Стоя на крыльце поповского дома, как на трибуне, и выбирая тот короткий момент, когда бабьи голоса чуточку затихали, Санька Шпич выкрикивал очередями, по нескольку фамилий, мобилизованных. Когда в одной из очередей послышались имена Пишки и Тишки, то первый с необыкновенным проворством растолкал толпу и оказался рядом с председателем:
- Постой-ка, постой, Шпич, ты не перепутал? У меня ведь грыжа. Вот и справка…
- Справка твоя недействительна, дядя Епифан! Я знаю, где ты ее раздобыл. Лучше бы ты убрал и никому не показывал свою бумагу.
Пишка хотел возразить, по не успел: чья-то сильная рука ухватила его за штанину и сдернула с крыльца. Ма-тюкаясь, Пишка скрылся в толпе. Дядя Коля - а это он стащил Пишку - теперь сам поднялся на крыльцо, взял из рук председателя список и долго отыскивал в нем себя. Не найдя, в сердцах сплюнул:
- Какая же война без старого матроса?! А ну, Санек, записывай меня добровольцем. А Пишка пускай остается с бабами да ребятишками дома. Все одно из него воин как…
Уха Пишкиного каким-то образом достигли эти обидные слова, хотя и были они произнесены вполголоса. Он сызнова оказался на крыльце и, рисуясь, на виду у всех порвал в мелкие клочья злополучную справку и пустил обрывки по ветру. Вид его был так смешон, что даже вновь испеченные солдатки на какое-то время перестали причитать и выть. Откуда-то из толпы прорезался маломощный голосишко Тишки:
- Санька! Шпич! В одно отделение меня с Пишкой, слышь?
- В военкомате скажут, кто и куда, - подал свой голос до этого молчавший представитель райвоенкомата, Саньке он посоветовал: - А ты бы поскорее. Митинговать тут ни к чему. Война. - Стоявшему все еще на крыльце дяде Коле сказал совершенно серьезно: - До тебя, гражданин, пожалуй, очередь не дойдет. Ты свое отвоевал. Побудь теперь дома. Для тебя и тут дела найдутся.
Дядя Коля горько усмехнулся:
- Я ведь знал, что вы скажете это самое. Боюсь, парень, что и на мою долю этой войны хватит. - И, насупленный, суровый, сошел с крыльца.
Поздно вечером, когда бабьи завывания поутихли, в правлении колхоза заседал актив под председательством Леонтия Сидоровича Угрюмова.

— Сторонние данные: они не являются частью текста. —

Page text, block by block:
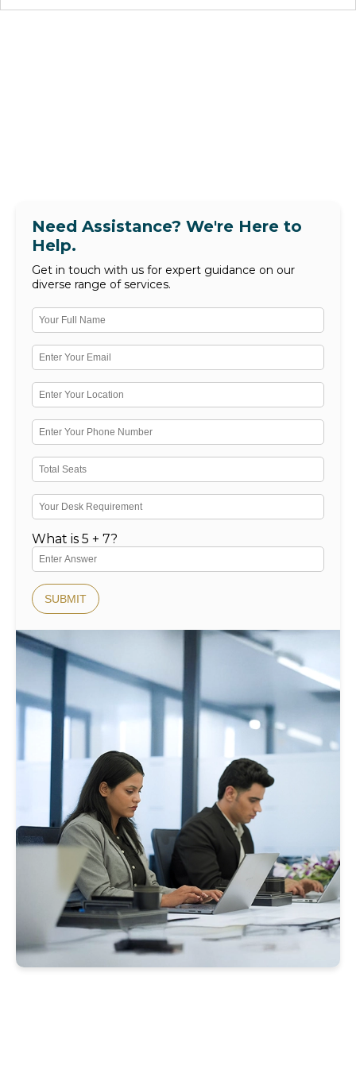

- Взяли у нас пока что сто мужиков, - сообщил он. - И вижу: на том дело не остановится.
- Какое там! - поднялся дядя Коля. - Слышали по радио: сто семьдесят дивизий двинул против нас Гитлер. Так что всех под метелку заберет эта война.

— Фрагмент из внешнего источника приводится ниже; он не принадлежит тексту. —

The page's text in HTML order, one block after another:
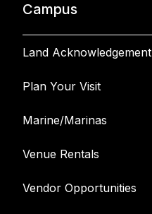
Campus
Land Acknowledgement
Plan Your Visit
Marine/Marinas
Venue Rentals
Vendor Opportunities

- Об чем я и говорю, - Леонтий Сидорович обвел сидящих медленным взглядом. - Я ведь не зря позвал вас, стариков, да вот женщин. Пожалуй, вы одни только и останетесь тут. И мне недолго царствовать. И председатель сельсовета не нынче-завтра туда же… куда и все. А делишки приспели: начинается сенокос, не за горами уборочная. Трактористов и комбайнеров почесть всех нон-че отправили.

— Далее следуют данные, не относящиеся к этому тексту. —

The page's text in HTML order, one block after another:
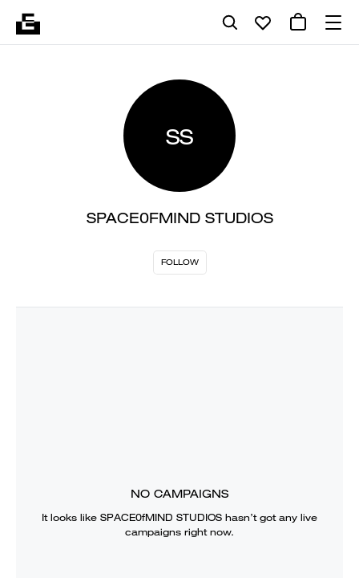
SS
SPACE0FMIND STUDIOS
FOLLOW
NO CAMPAIGNS
It looks like SPACE0fMIND STUDIOS hasn’t got any live
campaigns right now.

- Девок да молодых солдаток придется сажать за руль и штурвал, - сказал пожилой колхозник.
- К тому и речь веду, мужики. Звонил в райком, час назад. Федор Федорович советует не тянуть с этим делом: завтра же отобрать первую партию - ив район, на курсы. Мальчишек пятнадцатилетних - тоже. И это еще не все. Предупреждает Федор Федорович: на днях нагрянет комиссия, отберет для фронта лучших лошадей, туда же пойдут и новые трактора. С тяглом будет совсем худо. Вот я и думаю, Николай Ермилович, не начать ли нам обучение полуторагодовалых бычков. У нас их десятка два наберется. Полегчать их всех - а через полгода вот вам и волы, и им будешь рад. Как вы думаете?
- Да так же, как и ты, Левонтий, - сказал дядя Коля, явно польщенный тем, что, говоря о новых заботах, нежданно-негаданно свалившихся на артель, Леонтий Сидорович чаще всего обращался за советом именно к нему, старому матросу, которого однажды готовы были вовсе списать со счетов.